**INFORMATION**
———

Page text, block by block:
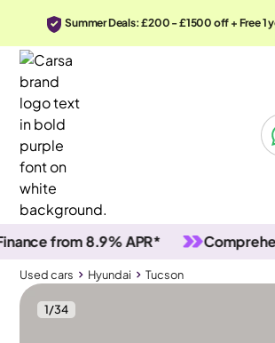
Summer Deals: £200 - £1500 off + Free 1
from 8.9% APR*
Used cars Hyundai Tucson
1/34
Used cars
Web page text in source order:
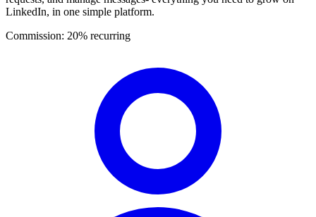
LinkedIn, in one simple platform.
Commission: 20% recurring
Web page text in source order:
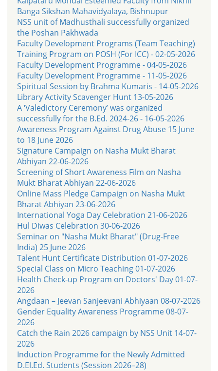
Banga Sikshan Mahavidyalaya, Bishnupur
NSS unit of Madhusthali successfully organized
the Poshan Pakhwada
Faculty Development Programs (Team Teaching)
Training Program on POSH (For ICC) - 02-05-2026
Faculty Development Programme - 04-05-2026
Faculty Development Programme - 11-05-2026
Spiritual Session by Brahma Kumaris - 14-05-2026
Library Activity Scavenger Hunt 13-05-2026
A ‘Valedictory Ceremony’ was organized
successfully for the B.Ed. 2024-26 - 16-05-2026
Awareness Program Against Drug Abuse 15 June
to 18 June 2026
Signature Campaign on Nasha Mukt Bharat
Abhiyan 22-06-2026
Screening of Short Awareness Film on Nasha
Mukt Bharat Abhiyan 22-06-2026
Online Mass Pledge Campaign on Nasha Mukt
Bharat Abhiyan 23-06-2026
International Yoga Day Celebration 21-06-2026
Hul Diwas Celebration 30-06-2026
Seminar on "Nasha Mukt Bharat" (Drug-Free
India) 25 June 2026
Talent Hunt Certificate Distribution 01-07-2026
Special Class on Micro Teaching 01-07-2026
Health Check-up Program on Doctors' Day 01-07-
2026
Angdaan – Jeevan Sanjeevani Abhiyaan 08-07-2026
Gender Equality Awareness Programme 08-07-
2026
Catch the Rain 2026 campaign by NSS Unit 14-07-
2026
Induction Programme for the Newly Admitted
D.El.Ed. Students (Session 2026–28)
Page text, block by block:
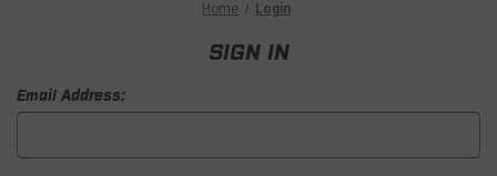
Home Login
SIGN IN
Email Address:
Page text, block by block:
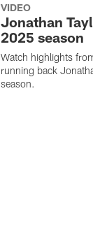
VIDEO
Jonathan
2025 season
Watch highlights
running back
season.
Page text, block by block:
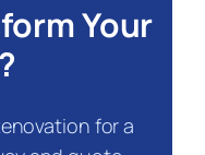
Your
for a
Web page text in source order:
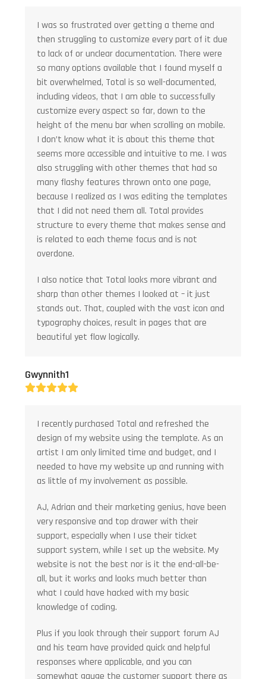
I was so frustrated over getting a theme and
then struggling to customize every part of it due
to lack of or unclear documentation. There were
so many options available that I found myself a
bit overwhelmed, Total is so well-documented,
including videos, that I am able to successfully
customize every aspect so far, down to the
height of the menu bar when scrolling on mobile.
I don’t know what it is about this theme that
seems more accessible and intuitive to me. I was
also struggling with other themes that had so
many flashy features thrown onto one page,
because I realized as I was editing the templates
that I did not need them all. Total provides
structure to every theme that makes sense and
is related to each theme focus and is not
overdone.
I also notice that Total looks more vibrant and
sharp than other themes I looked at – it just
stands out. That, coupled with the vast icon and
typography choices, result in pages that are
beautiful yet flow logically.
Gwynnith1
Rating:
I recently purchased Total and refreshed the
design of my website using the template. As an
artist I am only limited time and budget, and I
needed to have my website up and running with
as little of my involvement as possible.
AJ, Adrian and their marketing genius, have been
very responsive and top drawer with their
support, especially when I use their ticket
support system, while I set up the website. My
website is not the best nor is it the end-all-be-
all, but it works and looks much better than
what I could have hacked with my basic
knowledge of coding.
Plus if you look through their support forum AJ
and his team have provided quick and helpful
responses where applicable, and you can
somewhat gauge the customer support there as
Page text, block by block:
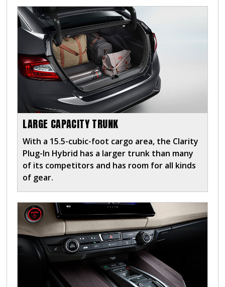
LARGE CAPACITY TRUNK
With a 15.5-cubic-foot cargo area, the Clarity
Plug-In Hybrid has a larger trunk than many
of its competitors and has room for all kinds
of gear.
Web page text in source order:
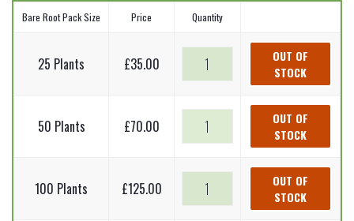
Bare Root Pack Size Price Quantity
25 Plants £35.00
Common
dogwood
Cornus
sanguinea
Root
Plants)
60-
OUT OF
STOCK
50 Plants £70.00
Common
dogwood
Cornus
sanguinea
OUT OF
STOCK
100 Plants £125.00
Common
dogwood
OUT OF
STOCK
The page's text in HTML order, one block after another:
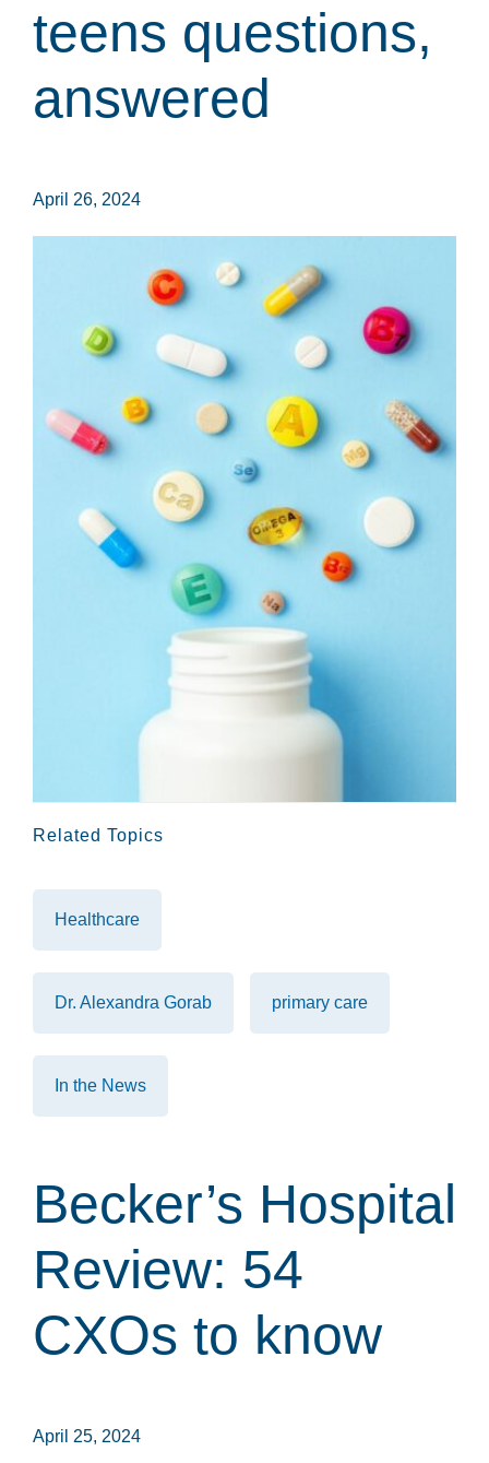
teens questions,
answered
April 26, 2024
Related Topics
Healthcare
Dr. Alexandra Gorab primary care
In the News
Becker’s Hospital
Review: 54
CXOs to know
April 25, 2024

———

**THE PROBLEM**
Please repeat, exactly as written, the lines in the records above, starting with the one that has "Training Program on" and going on through the one that has "I don’t know what it is about this theme that". Pictures are to be left out.

**SOLUTION TO THIS TASK**
Training Program on POSH (For ICC) - 02-05-2026
Faculty Development Programme - 04-05-2026
Faculty Development Programme - 11-05-2026
Spiritual Session by Brahma Kumaris - 14-05-2026
Library Activity Scavenger Hunt 13-05-2026
A ‘Valedictory Ceremony’ was organized
successfully for the B.Ed. 2024-26 - 16-05-2026
Awareness Program Against Drug Abuse 15 June
to 18 June 2026
Signature Campaign on Nasha Mukt Bharat
Abhiyan 22-06-2026
Screening of Short Awareness Film on Nasha
Mukt Bharat Abhiyan 22-06-2026
Online Mass Pledge Campaign on Nasha Mukt
Bharat Abhiyan 23-06-2026
International Yoga Day Celebration 21-06-2026
Hul Diwas Celebration 30-06-2026
Seminar on "Nasha Mukt Bharat" (Drug-Free
India) 25 June 2026
Talent Hunt Certificate Distribution 01-07-2026
Special Class on Micro Teaching 01-07-2026
Health Check-up Program on Doctors' Day 01-07-
2026
Angdaan – Jeevan Sanjeevani Abhiyaan 08-07-2026
Gender Equality Awareness Programme 08-07-
2026
Catch the Rain 2026 campaign by NSS Unit 14-07-
2026
Induction Programme for the Newly Admitted
D.El.Ed. Students (Session 2026–28)
Page text, block by block:
Home Login
SIGN IN
Email Address:
Page text, block by block:
VIDEO
Jonathan
2025 season
Watch highlights
running back
season.
Page text, block by block:
Your
for a
Web page text in source order:
I was so frustrated over getting a theme and
then struggling to customize every part of it due
to lack of or unclear documentation. There were
so many options available that I found myself a
bit overwhelmed, Total is so well-documented,
including videos, that I am able to successfully
customize every aspect so far, down to the
height of the menu bar when scrolling on mobile.
I don’t know what it is about this theme that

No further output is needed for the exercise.